Key: automatic metric analysis decides on promotion or rollback. Argo Rollouts integrates with Prometheus, Datadog, New Relic, and others. If the error rate exceeds the threshold, rollback happens automatically — without human intervention.

Service Mesh and Traffic Management

For sophisticated traffic splitting, you need a service mesh or ingress controller with corresponding capabilities:

  • Istio: Most complete solution. VirtualService for traffic splitting, DestinationRule for load balancing. But: high complexity and resource overhead.
  • Linkerd: Lightweight alternative. Rust-based proxy, low latency. Traffic splitting via SMI (Service Mesh Interface) or HTTPRoute.
  • Gateway API + NGINX/Envoy: Without full service mesh. Kubernetes Gateway API standard with traffic splitting support. Simplest path for canary.

Feature Flags — Deployment ≠ Release

Separating deployment from release is a game changer. With feature flags you can:

  • Trunk-based development: Everything goes to main, unfinished features are behind a flag. No long feature branches.
  • Gradual rollout: Enable the feature for 1% of users, measure impact, gradually expand.
  • Kill switch: A problematic feature is disabled immediately, without a new deployment.
  • Targeting: Feature for a specific customer segment, region, or environment.
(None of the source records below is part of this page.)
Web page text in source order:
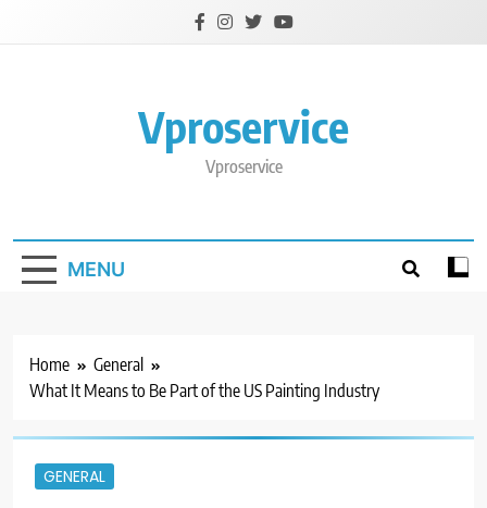
Vproservice
Vproservice
MENU
Home
General
What It Means to Be Part of the US Painting Industry
GENERAL

Tools: LaunchDarkly (enterprise), Unleash (open-source, self-hosted), OpenFeature (vendor-neutral SDK standard). For Czech companies, we often recommend Unleash — self-hosted, GDPR friendly, sufficiently robust.

Observability-Driven Deployment

Progressive delivery without observability is like driving blindfolded. Minimum setup:

  • Golden signals: Latency, traffic, error rate, saturation — for every service.
  • SLO-based promotion: Canary continues only if SLOs hold. Burn rate alerting catches degradation faster than threshold-based alerts.
  • Deployment markers: Annotations in Grafana/Datadog show when deployment occurred. Correlation with metrics is immediately visible.
  • Automated rollback: If SLO burn rate exceeds the limit, Argo Rollouts automatically rolls back to the previous version.

Deploy Often, Deploy Safely

GitOps + progressive delivery = deploy more often with lower risk. Automatic synchronization from Git eliminates configuration drift. Canary and feature flags ensure a faulty release affects minimal users.

Our tip: Start GitOps for non-production environments. When the team gets used to the workflow, expand to production with canary deployment. Add feature flags where you need to separate releases from deploy cycles.